▶ _TASK PROMPT_: Each line from the one that holds "Philip Ball is" to the end of the records is to be retyped exactly. Pictures are not part of the copy.

DATASET ENTRIES: Begin

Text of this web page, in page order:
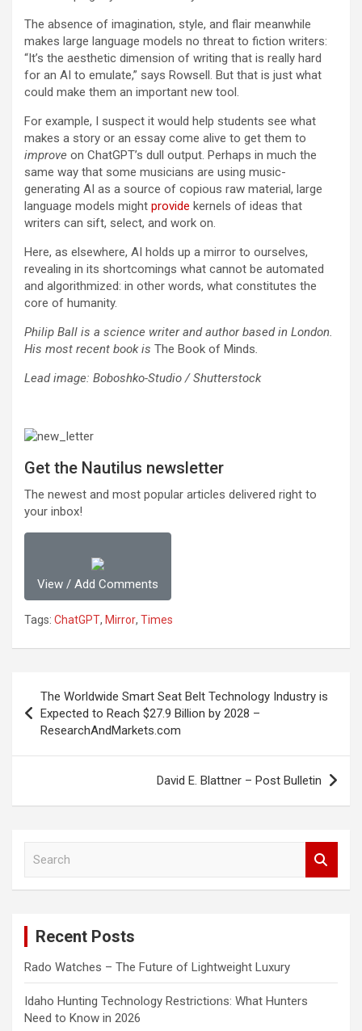
The absence of imagination, style, and flair meanwhile
makes large language models no threat to fiction writers:
“It’s the aesthetic dimension of writing that is really hard
for an AI to emulate,” says Rowsell. But that is just what
could make them an important new tool.
For example, I suspect it would help students see what
makes a story or an essay come alive to get them to
improve on ChatGPT’s dull output. Perhaps in much the
same way that some musicians are using music-
generating AI as a source of copious raw material, large
language models might provide kernels of ideas that
writers can sift, select, and work on.
Here, as elsewhere, AI holds up a mirror to ourselves,
revealing in its shortcomings what cannot be automated
and algorithmized: in other words, what constitutes the
core of humanity.
Philip Ball is a science writer and author based in London.
His most recent book is The Book of Minds.
Lead image: Boboshko-Studio / Shutterstock
Get the Nautilus newsletter
The newest and most popular articles delivered right to
your inbox!
View / Add Comments
Tags: ChatGPT, Mirror, Times
navigation
The Worldwide Smart Seat Belt Technology Industry is
Expected to Reach $27.9 Billion by 2028 –
ResearchAndMarkets.com
David E. Blattner – Post Bulletin
Recent Posts
Rado Watches – The Future of Lightweight Luxury
Idaho Hunting Technology Restrictions: What Hunters
Need to Know in 2026
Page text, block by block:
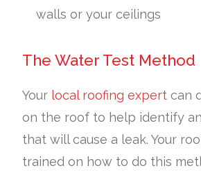
walls or your ceilings
The Water Test Method
Your local roofing expert can
on the roof to help identify
that will cause a leak. Your
trained on how to do this
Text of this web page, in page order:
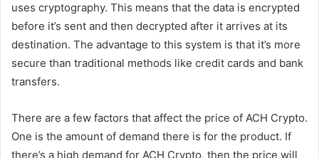
uses cryptography. This means that the data is encrypted
before it’s sent and then decrypted after it arrives at its
destination. The advantage to this system is that it’s more
secure than traditional methods like credit cards and bank
transfers.
There are a few factors that affect the price of ACH Crypto.
One is the amount of demand there is for the product. If
there’s a high demand for ACH Crypto, then the price will
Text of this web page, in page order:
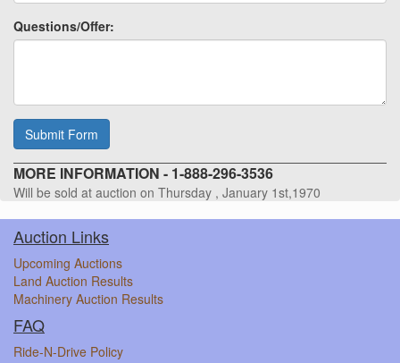
Questions/Offer:
Submit Form
MORE INFORMATION - 1-888-296-3536
Will be sold at auction on Thursday , January 1st,1970
Auction Links
Upcoming Auctions
Land Auction Results
Machinery Auction Results
FAQ
Ride-N-Drive Policy
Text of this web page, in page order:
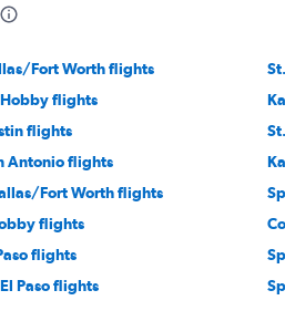
Fort Worth flights
flights
flights
Antonio flights
Fort Worth flights
flights
flights
Paso flights
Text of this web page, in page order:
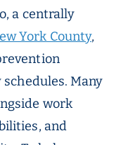
a centrally
York County,
Many
work
and

DATASET ENTRIES: End

▶ _EXPECTED OUTPUT_:
Philip Ball is a science writer and author based in London.
His most recent book is The Book of Minds.
Lead image: Boboshko-Studio / Shutterstock
Get the Nautilus newsletter
The newest and most popular articles delivered right to
your inbox!
View / Add Comments
Tags: ChatGPT, Mirror, Times
navigation
The Worldwide Smart Seat Belt Technology Industry is
Expected to Reach $27.9 Billion by 2028 –
ResearchAndMarkets.com
David E. Blattner – Post Bulletin
Recent Posts
Rado Watches – The Future of Lightweight Luxury
Idaho Hunting Technology Restrictions: What Hunters
Need to Know in 2026
Page text, block by block:
walls or your ceilings
The Water Test Method
Your local roofing expert can
on the roof to help identify
that will cause a leak. Your
trained on how to do this
Text of this web page, in page order:
uses cryptography. This means that the data is encrypted
before it’s sent and then decrypted after it arrives at its
destination. The advantage to this system is that it’s more
secure than traditional methods like credit cards and bank
transfers.
There are a few factors that affect the price of ACH Crypto.
One is the amount of demand there is for the product. If
there’s a high demand for ACH Crypto, then the price will
Text of this web page, in page order:
Questions/Offer:
Submit Form
MORE INFORMATION - 1-888-296-3536
Will be sold at auction on Thursday , January 1st,1970
Auction Links
Upcoming Auctions
Land Auction Results
Machinery Auction Results
FAQ
Ride-N-Drive Policy
Text of this web page, in page order:
Fort Worth flights
flights
flights
Antonio flights
Fort Worth flights
flights
flights
Paso flights
Text of this web page, in page order:
a centrally
York County,
Many
work
and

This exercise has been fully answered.